Figure 17—Online summary of Treejack results
From the online summary page alone, one might conclude that Treejack provides little value. Each task and the study overall receives a score. Bar charts show percentages for success, speed, and directness. While the meaning of success is obvious, it is unclear how Treejack can represent speed as a percentage, and the meaning of directness is unclear. Plus, there are pie charts with no labels at all. Again, some additional information about how to interpret the results would be helpful, but Treejack does not provide it.
Fortunately, there is also a link that lets you download an Excel file, which provides far more comprehensive and useful information. In the Excel file, the first tab, shown in Figure 18, shows the overall success rate and participants’ choices for each task. It also shows the average success rate across all tasks, the direct success average—showing the frequency with which participants chose the correct category right away—the indirect success average—showing the frequency with which participants eventually made the correct choice, after backtracking through other categories—the failure average, and the average percentage of those who skipped tasks.

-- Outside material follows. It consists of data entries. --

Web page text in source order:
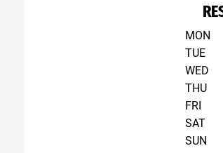
MON
TUE
WED
THU
FRI
SAT
SUN
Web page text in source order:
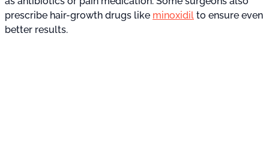
prescribe hair-growth drugs like minoxidil to ensure even
better results.
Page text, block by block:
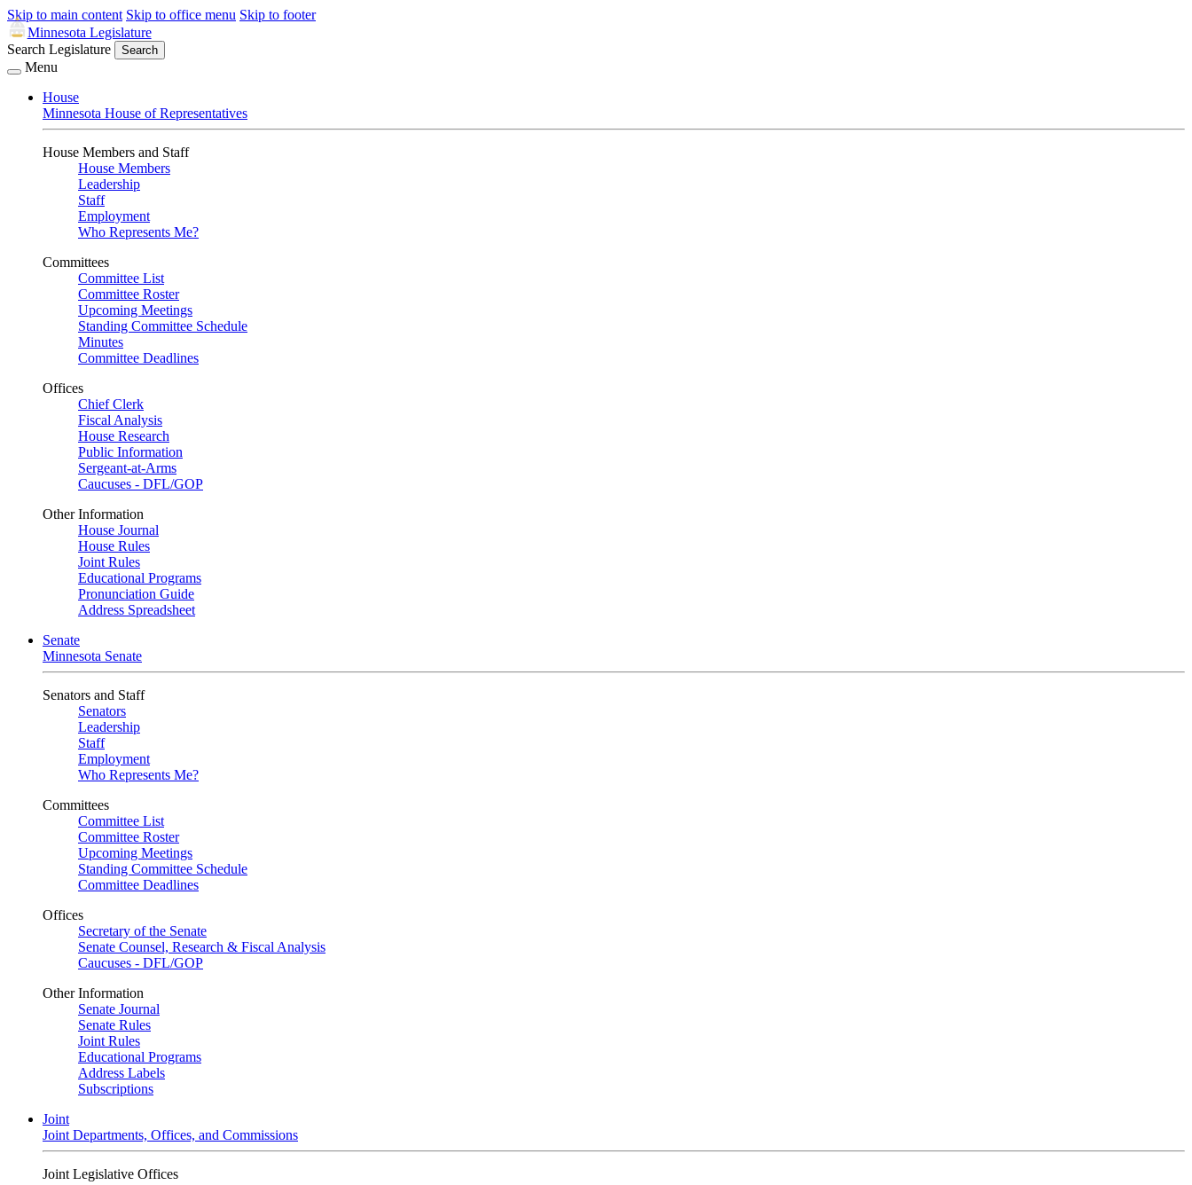
Skip to main content Skip to office menu Skip to footer
Minnesota Legislature
Search Legislature
Search
Menu
House
Minnesota House of Representatives
House Members and Staff
House Members
Leadership
Staff
Employment
Who Represents Me?
Committees
Committee List
Committee Roster
Upcoming Meetings
Standing Committee Schedule
Minutes
Committee Deadlines
Offices
Chief Clerk
Fiscal Analysis
House Research
Public Information
Sergeant-at-Arms
Caucuses - DFL/GOP
Other Information
House Journal
House Rules
Joint Rules
Educational Programs
Pronunciation Guide
Address Spreadsheet
Senate
Minnesota Senate
Senators and Staff
Senators
Leadership
Staff
Employment
Who Represents Me?
Committees
Committee List
Committee Roster
Upcoming Meetings
Standing Committee Schedule
Committee Deadlines
Offices
Secretary of the Senate
Senate Counsel, Research & Fiscal Analysis
Caucuses - DFL/GOP
Other Information
Senate Journal
Senate Rules
Joint Rules
Educational Programs
Address Labels
Subscriptions
Joint
Joint Departments, Offices, and Commissions
Joint Legislative Offices
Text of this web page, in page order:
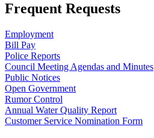
Frequent Requests
Employment
Bill Pay
Police Reports
Council Meeting Agendas and Minutes
Public Notices
Open Government
Rumor Control
Annual Water Quality Report
Customer Service Nomination Form

Figure 18—First tab in the downloaded results for a Treejack study
The second tab in the Excel file, shown in Figure 19, shows participants’ first clicks for each task, including the percentage of first clicks for each top-level category and the percentage of participants who clicked each top-level category during the tasks.
Figure 19—Second tab in the downloaded results for a Treejack study
The third tab, shown in Figure 20, shows the path each participant took through the hierarchy during each task. Paths are color coded, with green for direct success, yellow for indirect success, orange for failure, and gray for skipped tasks, making it easy to find and focus on specific results such as failures.
Figure 20—Treejack study results, showing paths participants took during a task
My Overall Assessment of Treejack
Treejack is a great tool for testing a proposed information hierarchy before incorporating it into a page design. The ability for participants to drill down through multiple levels in a hierarchy makes Treejack far more useful than either closed card sorting or reverse card sorting. Using Treejack more closely matches people’s actual behavior on Web sites, because it asks participants to find things within an information hierarchy rather than asking them to organize content into categories, as with closed card sorting.
Trying and Buying Chalkmark and Treejack
Both Chalkmark and Treejack let you create a free account with a limit of three test tasks, allowing you to run test studies with friends and family and evaluate these tools for yourself. It is especially important to view the results and determine whether they will give you the type of information you need to make design decisions.
The pricing of these tools is quite reasonable when compared to other online research and evaluation tools. Both Chalkmark and Treejack are available individually, at the following prices:
|30-day plan, with unlimited tasks||$109|
|365-day plan, with unlimited tasks||$559|
An annual plan that includes Treejack, Chalkmark, and Optimal Sort—an online, card-sorting tool—is available at a reduced price of $1,350.
Like most usability professionals, those of us at my company, Electronic Ink, are usually on the lookout for new ways of evaluating information architectures and other user experiences quickly and inexpensively. Chalkmark and Treejack fit the bill, with easy-to-use and inexpensive tools that let you gather extra user feedback and evaluate information architectures during your design process.